→ **Exercise requirements**
Lines holding the word "their": how many does the material below have? Answer with nothing but the number.

========

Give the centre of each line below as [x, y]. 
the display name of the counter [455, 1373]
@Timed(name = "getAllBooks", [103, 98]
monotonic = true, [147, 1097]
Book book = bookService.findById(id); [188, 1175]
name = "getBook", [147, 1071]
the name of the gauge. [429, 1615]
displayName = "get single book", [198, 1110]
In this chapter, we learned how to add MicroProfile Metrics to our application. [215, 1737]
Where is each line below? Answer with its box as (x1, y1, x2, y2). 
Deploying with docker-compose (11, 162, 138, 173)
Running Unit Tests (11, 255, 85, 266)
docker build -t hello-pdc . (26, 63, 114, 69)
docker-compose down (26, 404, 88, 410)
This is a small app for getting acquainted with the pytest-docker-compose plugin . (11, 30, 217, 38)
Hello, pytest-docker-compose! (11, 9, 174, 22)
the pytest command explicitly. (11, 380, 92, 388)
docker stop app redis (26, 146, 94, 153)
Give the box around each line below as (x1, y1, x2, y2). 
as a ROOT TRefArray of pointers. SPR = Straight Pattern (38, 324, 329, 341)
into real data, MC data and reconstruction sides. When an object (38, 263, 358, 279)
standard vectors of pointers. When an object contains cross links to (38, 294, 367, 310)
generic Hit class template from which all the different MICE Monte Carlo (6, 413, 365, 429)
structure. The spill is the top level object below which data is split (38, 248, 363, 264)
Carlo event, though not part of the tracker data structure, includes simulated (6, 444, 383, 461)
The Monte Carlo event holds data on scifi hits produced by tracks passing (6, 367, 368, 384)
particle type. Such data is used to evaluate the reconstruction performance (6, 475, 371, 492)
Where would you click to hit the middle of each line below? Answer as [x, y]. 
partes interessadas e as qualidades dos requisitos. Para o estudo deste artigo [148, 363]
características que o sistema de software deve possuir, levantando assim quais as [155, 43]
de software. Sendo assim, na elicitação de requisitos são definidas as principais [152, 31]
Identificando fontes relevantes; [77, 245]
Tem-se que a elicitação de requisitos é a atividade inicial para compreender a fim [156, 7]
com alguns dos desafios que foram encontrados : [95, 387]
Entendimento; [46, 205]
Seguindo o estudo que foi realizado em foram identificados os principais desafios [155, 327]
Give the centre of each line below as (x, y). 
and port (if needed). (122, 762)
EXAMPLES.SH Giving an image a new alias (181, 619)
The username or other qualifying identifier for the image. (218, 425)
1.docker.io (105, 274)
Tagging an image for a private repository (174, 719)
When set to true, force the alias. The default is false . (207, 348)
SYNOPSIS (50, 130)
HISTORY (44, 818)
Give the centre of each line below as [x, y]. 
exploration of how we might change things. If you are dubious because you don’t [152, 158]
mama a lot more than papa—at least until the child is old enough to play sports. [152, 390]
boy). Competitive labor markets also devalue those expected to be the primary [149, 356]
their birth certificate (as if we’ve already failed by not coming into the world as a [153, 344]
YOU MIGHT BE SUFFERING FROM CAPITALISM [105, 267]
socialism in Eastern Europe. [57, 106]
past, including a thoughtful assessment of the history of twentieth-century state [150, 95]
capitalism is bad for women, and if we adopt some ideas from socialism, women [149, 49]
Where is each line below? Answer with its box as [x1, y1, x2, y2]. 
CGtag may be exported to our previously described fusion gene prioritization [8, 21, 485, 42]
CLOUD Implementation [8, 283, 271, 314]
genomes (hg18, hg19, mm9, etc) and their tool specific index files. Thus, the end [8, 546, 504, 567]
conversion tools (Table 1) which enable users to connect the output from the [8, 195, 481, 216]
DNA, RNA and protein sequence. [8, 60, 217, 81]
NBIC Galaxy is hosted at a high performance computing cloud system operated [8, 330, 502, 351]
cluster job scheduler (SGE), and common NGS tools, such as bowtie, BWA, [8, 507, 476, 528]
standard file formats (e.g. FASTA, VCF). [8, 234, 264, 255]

========

→ **Response for this exercise**
2